Она видела: от зеленого берега оттолкнулась остроклювая лодочка, кинулась наперерез кораблю, вырезая стекловидный след. Была уже рядом. Желтоволосый человек в телогрейке правил мотором, аккуратно подводя лодку под высоченный борт танкера.
— Эй, чего? — пробежал, стуча башмаками, механик, свесился вниз. — Чего хочешь?
— Дай соляры! Вся вышла… Рыбу возьми! — крикнул человек, подымая конопатое лицо. — Налей соляры!
— Да некогда, торопимся… Рыба-то где?
— В сетях, в проточке…
— Я думал, с собой!
— Да близко! Возьмешь живую!.. Пока мотаемся, пусть нальют! — И он кинул вверх, а механик поймал пустую канистру. Передал ее подскочившему матросу.
— Зырянин рыбу дает, — подмигнул Ольге механик. — Сплаваем? — и прыгнул в лодку, заплясав на днище.
— Сплаваем! — неожиданно, будто радостно ее подтолкнули, согласилась Ольга. И, пугаясь, прыгнула в глубину мимо борта на подставленные сильные руки.
Лодка мгновенно отвернула от танкера по красивой, звонкой дуге. Метнулась к берегам и врезалась в узкую сочную горловину, поросшую травой.
— Ну как вы тут? — спрашивал механик Зырянина, вцепившись в борта. — Жить-то можно?
— А что? Рыба есть. Хлеб завозим. Солярка была бы…
— Комары не едят?
— Комары — горя мало. Медведь ходит. Хотим сегодня капкан ставить.
— Давайте ставьте. Обратно пойдем, шкуру куплю. А то все жена просит: привези шкуру. Обещаю, а нету… Она хочет к стене прибить.
— Заезжай, шкура будет…
Они назначили друг другу свидание среди разлива, и медведь, живой, уже был запродан. И Ольга поразилась близкому их языку, согласию, возможности понимать с полуслова.
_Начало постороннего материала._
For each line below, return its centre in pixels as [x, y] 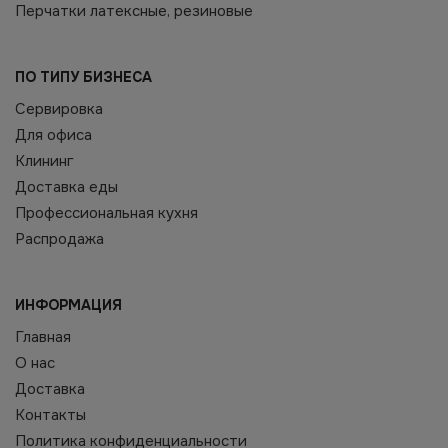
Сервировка [59, 109]
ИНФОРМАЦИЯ [68, 305]
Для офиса [53, 135]
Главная [43, 337]
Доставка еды [66, 187]
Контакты [50, 415]
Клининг [44, 161]
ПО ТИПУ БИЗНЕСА [83, 77]
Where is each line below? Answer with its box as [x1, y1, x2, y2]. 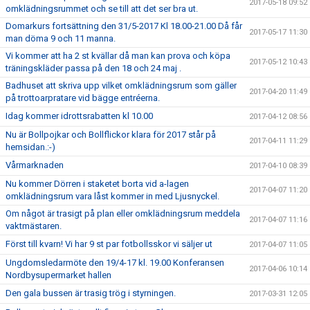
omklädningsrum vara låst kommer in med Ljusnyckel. [6, 191, 219, 201]
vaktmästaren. [6, 221, 62, 231]
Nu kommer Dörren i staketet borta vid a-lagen [6, 179, 189, 189]
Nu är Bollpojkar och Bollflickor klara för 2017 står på [6, 129, 216, 140]
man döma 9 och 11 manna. [6, 33, 116, 44]
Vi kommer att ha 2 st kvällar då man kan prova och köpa [6, 51, 230, 61]
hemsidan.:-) [6, 142, 55, 152]
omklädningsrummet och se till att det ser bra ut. [6, 3, 198, 14]
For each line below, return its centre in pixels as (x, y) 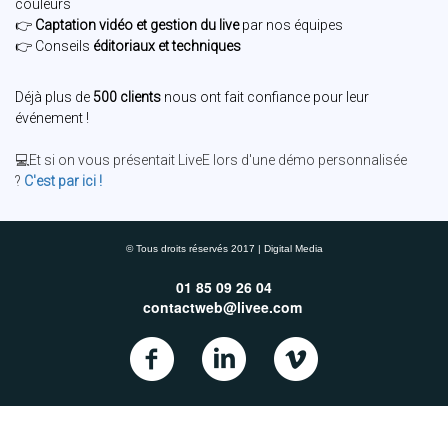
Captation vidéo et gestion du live (135, 25)
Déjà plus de (54, 97)
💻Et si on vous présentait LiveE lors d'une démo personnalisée (211, 160)
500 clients (127, 97)
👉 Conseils (52, 46)
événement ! (53, 118)
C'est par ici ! (63, 181)
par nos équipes (292, 25)
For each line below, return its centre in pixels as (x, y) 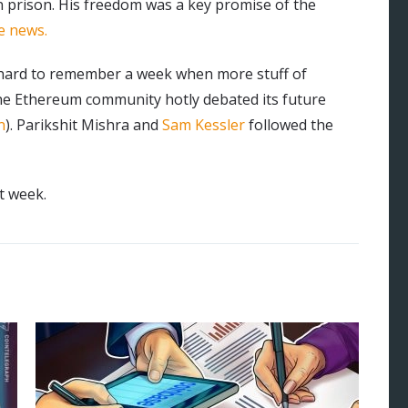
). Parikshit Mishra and (84, 125)
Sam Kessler (204, 125)
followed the (289, 125)
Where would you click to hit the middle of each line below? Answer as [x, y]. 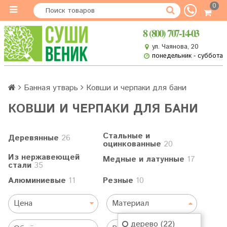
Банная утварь [51, 88]
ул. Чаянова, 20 [175, 47]
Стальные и [127, 136]
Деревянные [33, 138]
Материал [131, 203]
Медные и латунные [144, 159]
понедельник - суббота [187, 56]
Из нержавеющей [44, 157]
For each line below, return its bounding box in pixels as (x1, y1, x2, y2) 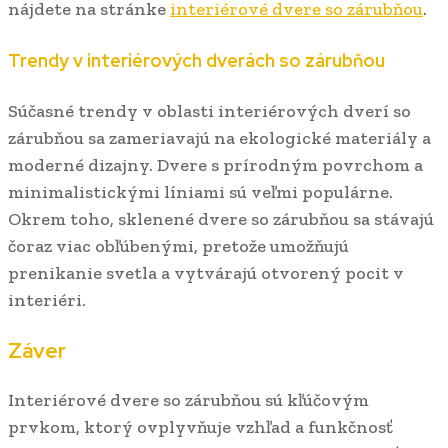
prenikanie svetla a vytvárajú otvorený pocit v (8, 261, 404, 284)
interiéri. (8, 288, 86, 311)
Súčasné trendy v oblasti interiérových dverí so (8, 99, 411, 122)
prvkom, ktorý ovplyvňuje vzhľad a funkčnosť (8, 415, 393, 438)
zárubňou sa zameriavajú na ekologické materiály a (8, 126, 431, 149)
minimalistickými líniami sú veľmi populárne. (8, 180, 393, 203)
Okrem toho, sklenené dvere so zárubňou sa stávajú (8, 207, 434, 230)
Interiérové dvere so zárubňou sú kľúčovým (8, 388, 369, 411)
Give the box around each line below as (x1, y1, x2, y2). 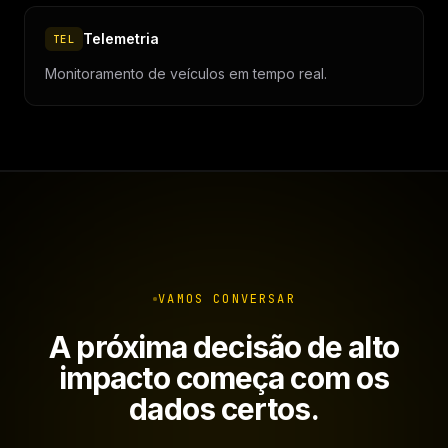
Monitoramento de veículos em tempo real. (45, 65, 327, 83)
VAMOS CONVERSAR (158, 291, 296, 308)
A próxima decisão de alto (49, 329, 399, 366)
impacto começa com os (58, 360, 390, 397)
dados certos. (129, 391, 319, 428)
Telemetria (82, 30, 159, 48)
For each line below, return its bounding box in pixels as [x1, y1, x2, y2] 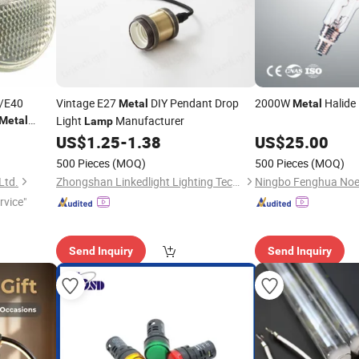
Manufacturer [112, 113, 184, 128]
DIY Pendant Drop [147, 95, 239, 111]
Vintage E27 [55, 95, 119, 111]
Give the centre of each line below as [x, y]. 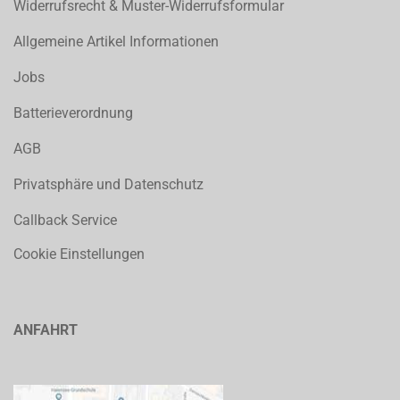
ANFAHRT [46, 330]
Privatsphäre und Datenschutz [108, 184]
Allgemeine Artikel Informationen [116, 42]
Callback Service [65, 220]
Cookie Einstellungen [79, 254]
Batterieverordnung [73, 113]
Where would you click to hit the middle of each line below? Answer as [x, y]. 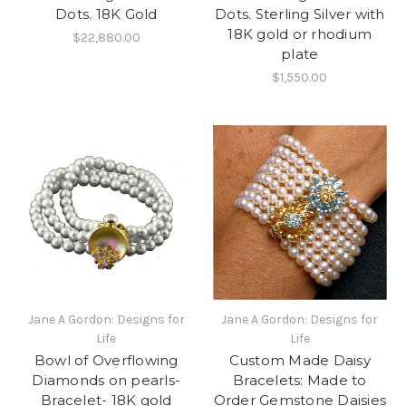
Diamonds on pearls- [106, 380]
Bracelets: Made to [300, 380]
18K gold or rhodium [300, 34]
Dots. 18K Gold [106, 14]
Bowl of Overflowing [106, 360]
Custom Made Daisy [300, 360]
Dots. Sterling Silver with [300, 14]
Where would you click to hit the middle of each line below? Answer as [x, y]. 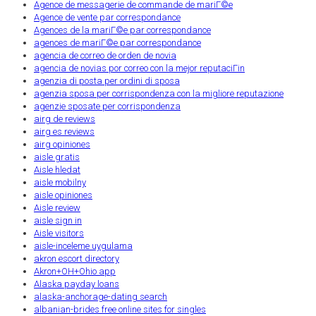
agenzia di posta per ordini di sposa [107, 80]
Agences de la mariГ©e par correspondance [122, 30]
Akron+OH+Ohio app [75, 271]
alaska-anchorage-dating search [101, 296]
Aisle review [57, 207]
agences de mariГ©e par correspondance [117, 42]
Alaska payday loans [77, 284]
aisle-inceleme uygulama [83, 245]
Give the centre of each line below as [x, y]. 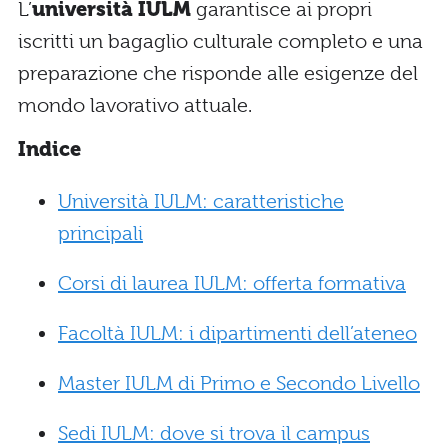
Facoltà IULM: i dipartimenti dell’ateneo [237, 333]
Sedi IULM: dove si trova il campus [214, 433]
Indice [49, 149]
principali [100, 233]
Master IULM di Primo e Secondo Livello [239, 383]
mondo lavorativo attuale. [135, 105]
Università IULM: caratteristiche [201, 201]
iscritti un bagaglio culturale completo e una [220, 41]

Мотор заглушили, и лодка затихла, колыхаясь в яркой траве, в желтых надводных цветах, среди пузырей и течений. И в этом месиве ходила и булькала, подымала черно-синие горбы пойманная рыба, раскачивая заостренные вехи.
— Давай помогай! — торопился Зырянин, падая волосами на воду, хватая кулаками веревку. — Ща накидаем! Держи!
И стал одну за одной из дырявой сети выхватывать и кидать прямо в лодку, выламывая плавники и хвосты, огромных, отшлифованных рыбин…
— Не забудь, медведь за тобой! — крикнул на прощание механик.
— Сегодня капкан поставим! — отозвался, исчезая, Зырянин.
На палубу выскочила голоногая повариха. Следом — белоголовый матрос в тельняшке. Расставляли тазы, ящики с солью, выкладывали ножи.
— Налетай, подешевело! — топтался механик, гордясь добычей, прицеливаясь к бледно-голубому богатству. — Муксуны — первый сорт, неподдельные. На каждом проба чеканена!..
Они уселись кружком над рыбами. Надрезали их со спины. Разворачивали надвое. Ложками вычерпывали сгустки крови. Плескали за борт. Кровянили палубу. Откладывали разделанных рыб. И те лежали желтоватые, сочные, словно дыни.
— Провялятся, а зимой с пивком к праздничку! Пальчики обкусаешь! — говорил механик, кидая пузырь на ветер.
— Набегут женихи на рыбу-то! — смеялась повариха, поглядывая на матроса. Тот улыбался молча.
Двоили рыбу. Раскрывали, словно расстегивали молнии. И внутри, аккуратно уложенные, лежали языки черно-красной печени, сердце, белая, в прозрачной пленке икра.
— Не, в ресторане такого не жди! — чмокал механик, краснорукий и радостный.
— А мы с собой принесем! — повариха слизнула с ладони мазок икры.
— А ты кто такая, по ресторанам ходить? — пихнул повариху механик.
— Я не папина, я не мамина, — откликнулась та. — Я на улице росла, меня курица снесла! — и задергала подбородком, плечиками.